Namun Pilkada kali ini yang akan dilaksanakan beberapa bulan lagi, ia seolah tak ambil pusing seperti beberapa warga lainnya yang sibuk mengurus Pilkada, menjadi timses (Tim Sukses) / tim pemenangan partai yang terusung, dan hal-hal lain sebagainya. Bahkan dalam satu keluarga, memiliki kandidat idola masing-masing. Tak jarang juga timbul pertengkaran antar sesama, antar suami istri, dan warga lainnya.
Bagi lelaki separoh baya ini, siapapun yang menjadi pemegang tampuk Nanggroe Aceh, hidupnya juga tak akan berubah “Hana penteng, nyang penteng na pheung si uroe-uroe ka jeut” (Gak penting, yang penting ada uang untuk sehati-hari sudah cukup) ujarnya menanggapi situasi Pilkada yang sedang berkecamuk di nanggroe ini. Bentuk kepesimisannya dan juga bagi beberapa warga lainnya tidaklah tanpa alasan, kepercayaan kepada pemimpin untuk memegang peranan layaknya seorang pemimpin tak lagi ada. Kata ingin mensejahterakan masyarakat hanyalah sebuah janji manis sebelum terpilih. Mereka mengobarkan janji akan membangun nanggroe ini kearah lebih baik, sektor ekonomi, budaya, pendidikan dan lain sebagainya. Yang pada akhirnya hanyalah sebuah mimpi dan kalaupun ada pasti tidak terelisasi dengan baik. Malah terlihat lebih menghambur-hamburkan uang daerah.
 Pilkada, Pilkada dan Pilkada.
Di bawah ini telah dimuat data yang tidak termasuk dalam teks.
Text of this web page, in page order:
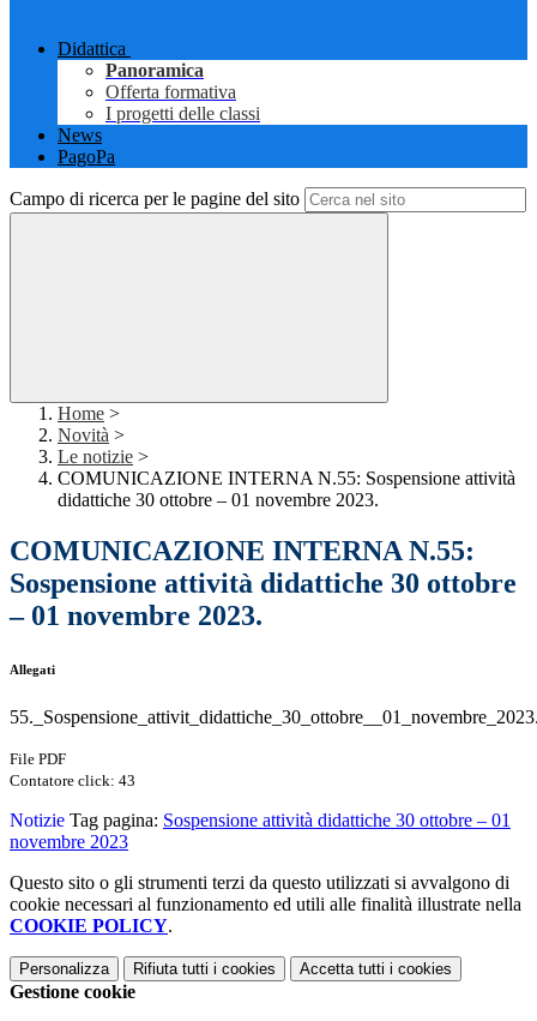
Didattica
Panoramica
Offerta formativa
I progetti delle classi
News
PagoPa
Campo di ricerca per le pagine del sito
Home >
Novità >
Le notizie >
COMUNICAZIONE INTERNA N.55: Sospensione attività
didattiche 30 ottobre – 01 novembre 2023.
COMUNICAZIONE INTERNA N.55:
Sospensione attività didattiche 30 ottobre
– 01 novembre 2023.
Allegati
File PDF
Contatore click: 43
Notizie Tag pagina: Sospensione attività didattiche 30 ottobre – 01
novembre 2023
Questo sito o gli strumenti terzi da questo utilizzati si avvalgono di
cookie necessari al funzionamento ed utili alle finalità illustrate nella
COOKIE POLICY.
Personalizza Rifiuta tutti i cookies Accetta tutti i cookies
Gestione cookie

Itulah yang sedang bergumur di negeri Seramoe ini. Di media-media tak pernah absen memberitakan tentang pelaksanaan Pilkada, semua orang seakan terbius dan terlena oleh pemberitaan yang menyangkut dengan Pilkada, yang tak lain hanyalah berisi perdebatan-perdebatan antar kelompok.
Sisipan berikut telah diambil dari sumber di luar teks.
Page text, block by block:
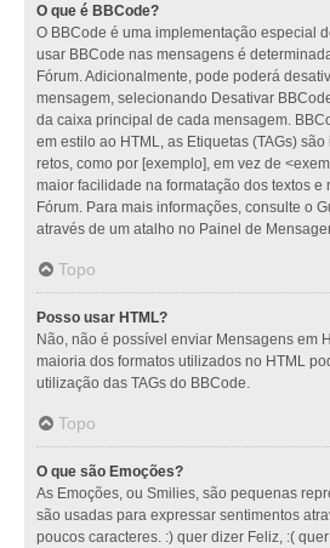
O que é BBCode?
O BBCode é uma implementação especial
usar BBCode nas mensagens é
Fórum. Adicionalmente, pode poderá
mensagem, selecionando Desativar
da caixa principal de cada mensagem.
em estilo ao HTML, as Etiquetas (TAGs)
retos, como por [exemplo], em vez de
maior facilidade na formatação dos textos e
Fórum. Para mais informações, consulte o
através de um atalho no Painel de
Topo
Posso usar HTML?
Não, não é possível enviar Mensagens em
maioria dos formatos utilizados no HTML
utilização das TAGs do BBCode.
Topo
O que são Emoções?
As Emoções, ou Smilies, são pequenas
são usadas para expressar sentimentos
poucos caracteres. :) quer dizer Feliz, :(

 Kelompok yang satu menuding kelompok yang lain.  Pro dan kontra terhadap kelansungan Pilkada juga tak luput dari perbincangan para aneuk nanggroe ini. Namun program-program untuk membangun rakyat Aceh tak lagi di perbincangkan seakan luput dari pemikiran dan pembahasan para penguasa. Kesejahteraan dan keadilan rakyat terabaikan. Padahal sekedar membahas qanun Pilkada saja hampir dua milyar anggaran rakyat terkuras. 
Dengan iming-iming demi kesejahteraan dan keadilan untuk masyarakat Aceh, mereka di undang dalam keunduri politik dengan harapan Aceh ini akan maju. Sayang, pada kenyataannya keadilan tak pernah merata, hanya untuk kelompok-kelompok tertentu. Masyarakat hanyalah sebuah obyek dalam keunduri politik bukan subyek.
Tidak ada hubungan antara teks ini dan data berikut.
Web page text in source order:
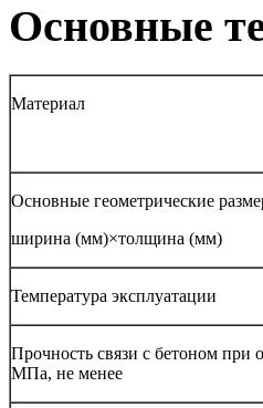
Основные
Материал
Основные геометрические
ширина (мм)×толщина (мм)
Температура эксплуатации
Прочность связи с бетоном при
МПа, не менее

          Ini kata Agusta Mukhtar, juru bicara MPD (Masyarakat Pro Demokrasi) mengenai permasalahan kekuasan elite politik terhadap masyarakat.
Keputusan MK (Mahkamah Konstitusi) itu tidak bisa diganggu gugat, kita bisa mengacu pada pasal 256 yang membolehkan calon independen. MK telah telah memberikan hak demokrasi dan hak konstitusi bagi rakyat Aceh untuk maju.
Sementara dilain pihak menolak kebijakan tersebut. Disinilah konflik Pilkada bermula. Ia juga menegaskan bahwa ini bukanlah konflik regulasi melainkan konflik kepentingan antar kelompok yang ada di Aceh. Dan menyeret masyarakat dalam ketakadilan elite politik para penguasa.
“ Sampai saat ini realisasi anggaran APBA 2011 masih sangat minim” dan realisasinya hanya sampai di dinas-dinas baru berkisar 40 sampai 50 % karena seluruh komponen atau kelompok yang ada di Aceh hari ini tercurah tenaganya untuk memikirkan kondisi Pilkada yang akan berlansung. Tidak ada yang membicarakan program-program tentang kesejahteraan rakyat seperti pembangunan dan lain-lainnya.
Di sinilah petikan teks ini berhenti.